I'm working on demonstrating some principles of malware scanning (I don't know if this is a "traditional" method but I believe it will work to some extent, regardless, I'm trying to implement it).
At this stage I'm trying to map specific function calls (ie: networking calls) in a disassembled program and check my SQL database to see if there are any matches with known malware.
Here is what my "function calls" table looks looks like:
malwareID address function order
1 8048000 socket 1
1 8048010 bind 2
1 8048020 listen 3
1 8048030 bind 4
1 8048040 recv 5
At the moment I can only check for direct matches. I disassemble the target program, I retrieve all the network function calls and their addresses and I check for direct matches in the table (ie: SELECT malwareID WHERE address = 'addr' AND function = 'func'
).
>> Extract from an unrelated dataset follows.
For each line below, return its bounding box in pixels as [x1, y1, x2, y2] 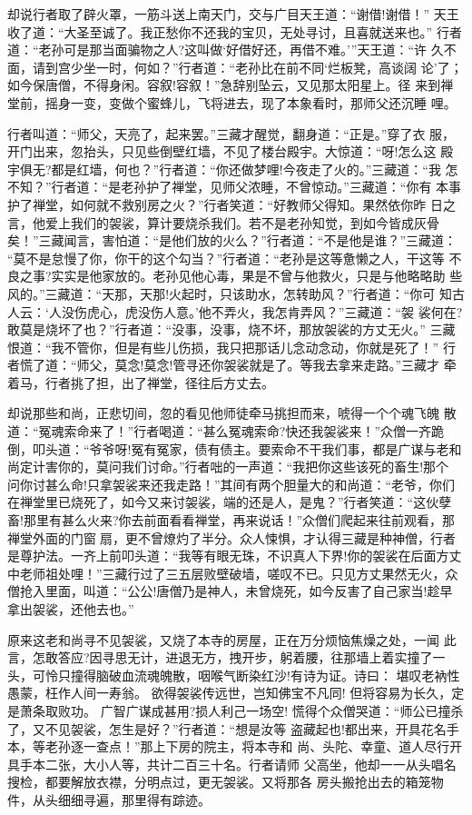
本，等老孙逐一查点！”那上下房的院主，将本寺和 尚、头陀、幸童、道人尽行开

This can detect some variants of a malware, but mostly doesn't work because it depends on the variant having the same function calls at the same address'.
What I would like to do instead is search for the function calls in the database by their 'order'. Let's say after disassembling and extrating function calls I end up with a list like this:
8041000 socket
8041010 bind
8041020 listen
8041030 bind
8041040 send
8041050 recv
While the addresses don't match the known variant stored in the database, the order of the calls and the "distance" between calls is the same/similar, except that a new send
call was slipped in this new variant.
Since I've never done any software engineering or classes where you learn these kind of "searching" algorithms, I need pointed in the right direction.
I'm looking for an algorithm that searches a database for a match to a series of rows, perhaps taking into account 'distances' between calls as well, and allows for some tolerance (ie: additional call inserted, missing one call, one call replaced by other).
Are there any algorithms that do more or less this that I can read up on?
(Note: I'm working with Python and sqlite, but I welcome any pseudo-codish ideas on how to do this)
If I understand correctly, I think you should consider storing pairs of function calls and storing the address distance between those calls. Something like :
malwareID functionA distance functionB order
1 socket 10 bind 1
1 bind 10 listen 2
1 listen 10 bind 3
1 bind 10 recv 4
This way you can do simple SQL query where can do a count(*) to check if there is enough matches to raise a malware security issue.